Each line in the listing below that contains "Home" should be returned.

Material to process
..............................

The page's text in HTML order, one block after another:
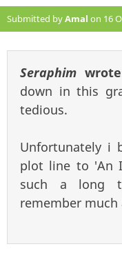
Submitted byAmal on 16
Seraphim
down in this
tedious.
Unfortunately i
plot line to 'An
such a long
remember
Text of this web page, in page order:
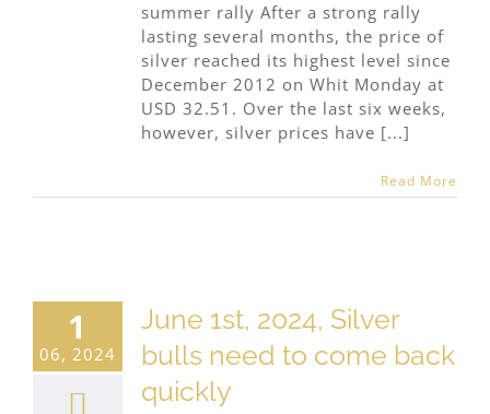
summer rally After a strong rally
lasting several months, the price of
silver reached its highest level since
December 2012 on Whit Monday at
USD 32.51. Over the last six weeks,
however, silver prices have [...]
Read More
1
06, 2024
June 1st, 2024, Silver
bulls need to come back
quickly
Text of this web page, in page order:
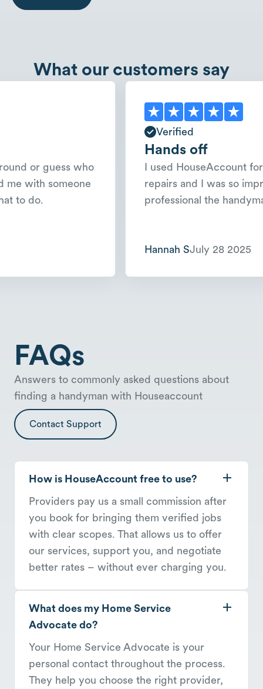
What our customers say
guess who
someone
Verified
Hands off
I used HouseAccount for a
repairs and I was so
professional the handyman
Hannah SJuly 28 2025
FAQs
Answers to commonly asked questions about
finding a handyman with Houseaccount
Contact Support
How is HouseAccount free to use?
Providers pay us a small commission after
you book for bringing them verified jobs
with clear scopes. That allows us to offer
our services, support you, and negotiate
better rates – without ever charging you.
What does my Home Service
Advocate do?
Your Home Service Advocate is your
personal contact throughout the process.
They help you choose the right provider,
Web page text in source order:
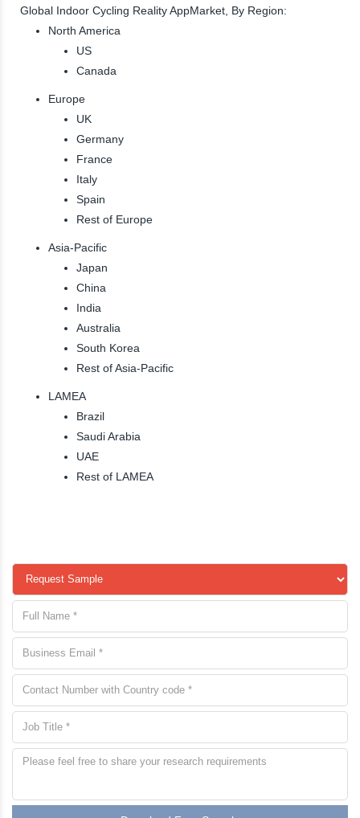
Global Indoor Cycling Reality AppMarket, By Region:
North America
US
Canada
Europe
UK
Germany
France
Italy
Spain
Rest of Europe
Asia-Pacific
Japan
China
India
Australia
South Korea
Rest of Asia-Pacific
LAMEA
Brazil
Saudi Arabia
UAE
Rest of LAMEA

..............................

Solution
What does my Home Service
Your Home Service Advocate is your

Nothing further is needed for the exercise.